Record set below:

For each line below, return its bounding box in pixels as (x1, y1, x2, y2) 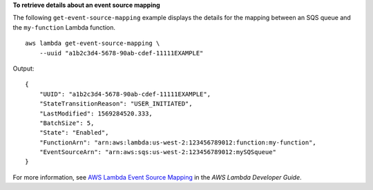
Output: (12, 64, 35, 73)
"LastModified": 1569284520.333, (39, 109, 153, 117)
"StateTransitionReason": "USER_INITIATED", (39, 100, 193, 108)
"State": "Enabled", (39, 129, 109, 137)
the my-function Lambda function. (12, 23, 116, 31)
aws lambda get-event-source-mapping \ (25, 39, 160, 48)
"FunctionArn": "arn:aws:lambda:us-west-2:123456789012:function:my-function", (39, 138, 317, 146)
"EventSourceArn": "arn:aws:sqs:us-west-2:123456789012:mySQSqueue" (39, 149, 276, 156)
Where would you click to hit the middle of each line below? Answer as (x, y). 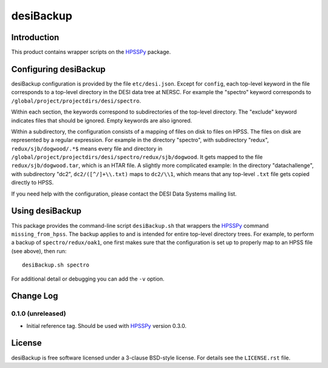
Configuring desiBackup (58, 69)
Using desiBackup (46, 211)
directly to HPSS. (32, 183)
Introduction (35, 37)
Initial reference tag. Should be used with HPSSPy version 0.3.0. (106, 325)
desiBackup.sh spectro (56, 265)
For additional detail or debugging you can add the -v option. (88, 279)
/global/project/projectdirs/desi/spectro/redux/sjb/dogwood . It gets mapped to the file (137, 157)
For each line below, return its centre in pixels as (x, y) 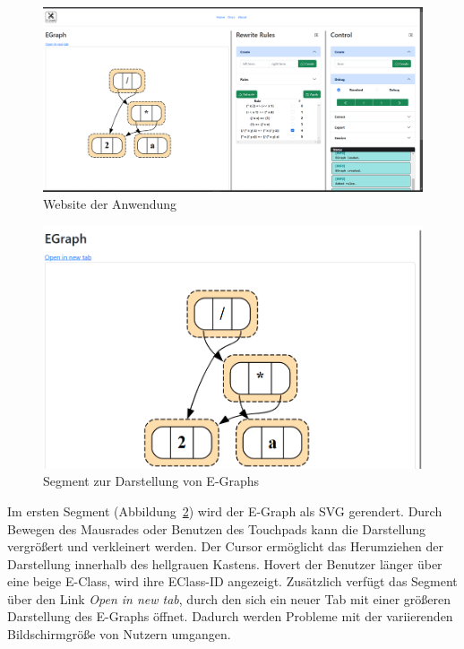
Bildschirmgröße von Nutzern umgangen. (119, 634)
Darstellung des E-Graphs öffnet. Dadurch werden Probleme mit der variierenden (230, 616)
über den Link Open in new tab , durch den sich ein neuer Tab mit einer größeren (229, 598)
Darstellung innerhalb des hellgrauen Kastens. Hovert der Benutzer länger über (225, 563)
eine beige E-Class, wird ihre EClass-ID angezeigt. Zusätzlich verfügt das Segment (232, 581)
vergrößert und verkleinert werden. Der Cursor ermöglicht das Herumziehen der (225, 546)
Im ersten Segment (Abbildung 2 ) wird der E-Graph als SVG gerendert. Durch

End of Record set.
Record set below:

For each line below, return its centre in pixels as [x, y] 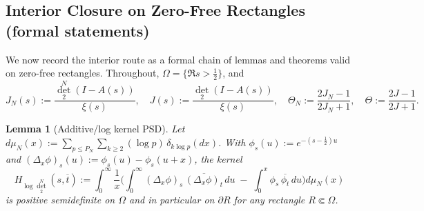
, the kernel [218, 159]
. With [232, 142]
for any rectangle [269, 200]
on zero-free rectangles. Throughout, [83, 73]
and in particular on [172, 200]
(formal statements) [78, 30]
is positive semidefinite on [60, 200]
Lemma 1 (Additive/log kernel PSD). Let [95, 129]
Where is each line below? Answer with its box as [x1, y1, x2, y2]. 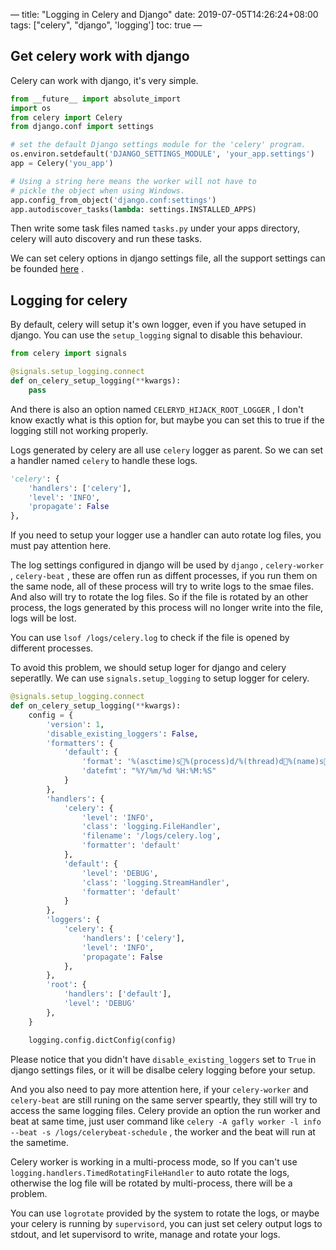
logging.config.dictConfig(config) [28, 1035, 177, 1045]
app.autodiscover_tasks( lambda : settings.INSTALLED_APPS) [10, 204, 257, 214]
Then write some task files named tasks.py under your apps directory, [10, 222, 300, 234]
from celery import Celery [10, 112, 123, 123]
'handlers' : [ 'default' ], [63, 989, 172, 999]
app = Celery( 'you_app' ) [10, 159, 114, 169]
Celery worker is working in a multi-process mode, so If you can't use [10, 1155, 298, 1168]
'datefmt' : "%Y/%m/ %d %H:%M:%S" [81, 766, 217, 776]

End of Record set.
Record set below:

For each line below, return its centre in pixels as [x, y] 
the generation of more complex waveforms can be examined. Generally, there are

End of Record set.

_Brief:_
Please transcribe exactly the lines above from the line that has "Darstellung innerhalb des" up to and including the line that has "Im ersten Segment"; no other line belongs in the answer.

_Answer below:_
Darstellung innerhalb des hellgrauen Kastens. Hovert der Benutzer länger über (225, 563)
eine beige E-Class, wird ihre EClass-ID angezeigt. Zusätzlich verfügt das Segment (232, 581)
vergrößert und verkleinert werden. Der Cursor ermöglicht das Herumziehen der (225, 546)
Im ersten Segment (Abbildung 2 ) wird der E-Graph als SVG gerendert. Durch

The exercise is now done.